Speaking to POLITICO, the secretary general of the Council of Europe said it was the U.K.’s choice whether it wanted to stay in the treaty or not.
“And I think this was the wrong start. In which country would we accept that? Someone creating really a brutal pressure on a court? We would say, no, you need to discuss this at the political level. My goal was to bring this back to Strasbourg and to address this at the political level.”
Not our role
Berset also warned that reforming the convention would not solve countries’ own internal debates on migration.
“Is this able to bring an answer to the concerns and challenges that the U.K. is facing in the migration discussions? I think yes, partly. When we see that there are concerns, they must be better addressed. But it will never be able to solve the internal discussion on migration. … But it’s not our role to have a direct impact on that,” he said.
Berset noted that most U.K. migration cases invoking human rights do not actually end up at the European Court in Strasbourg, but are usually examples of British domestic courts interpreting the treaty’s rights on their own.

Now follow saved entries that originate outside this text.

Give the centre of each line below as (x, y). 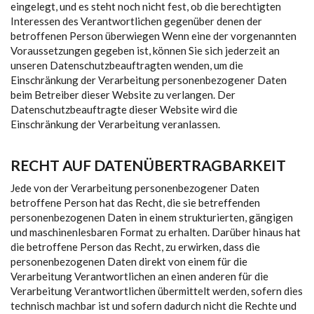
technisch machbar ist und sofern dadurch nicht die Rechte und (153, 306)
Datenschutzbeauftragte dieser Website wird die (124, 109)
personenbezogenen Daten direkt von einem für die (129, 261)
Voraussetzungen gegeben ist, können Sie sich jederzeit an (145, 50)
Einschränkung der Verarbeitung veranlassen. (115, 124)
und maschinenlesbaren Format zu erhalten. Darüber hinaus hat (156, 232)
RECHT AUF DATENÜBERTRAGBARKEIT (148, 165)
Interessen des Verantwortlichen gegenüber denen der (136, 21)
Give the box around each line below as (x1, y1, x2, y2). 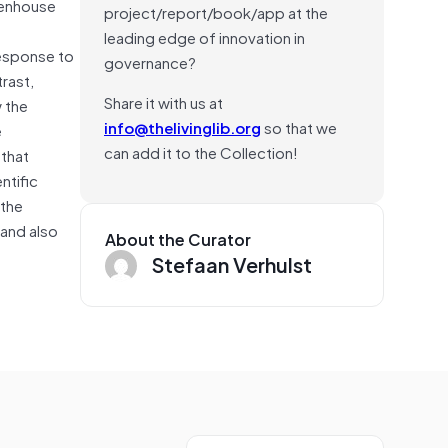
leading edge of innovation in (104, 24, 305, 49)
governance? (104, 49, 196, 74)
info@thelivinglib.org (104, 114, 261, 139)
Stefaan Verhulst (152, 247, 312, 280)
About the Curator (105, 225, 251, 252)
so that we (261, 114, 337, 139)
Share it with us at (104, 89, 223, 114)
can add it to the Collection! (104, 139, 298, 164)

British courts have been able to apply the convention themselves since the U.K. integrated it into its own domestic law with the 1998 Human Rights Act. The number of migration cases from the U.K. that make it to Strasbourg is actually “negligible,” he added.
Many of the rights invoked in migration cases are also not exclusive to the ECHR. The principle of non-refoulement, which means a person cannot be sent back into danger, is often a factor in challenging deportation cases. But as well as the ECHR, the idea is also enshrined in multiple U.K. domestic laws, as well as other international treaties like the U.N. refugee convention.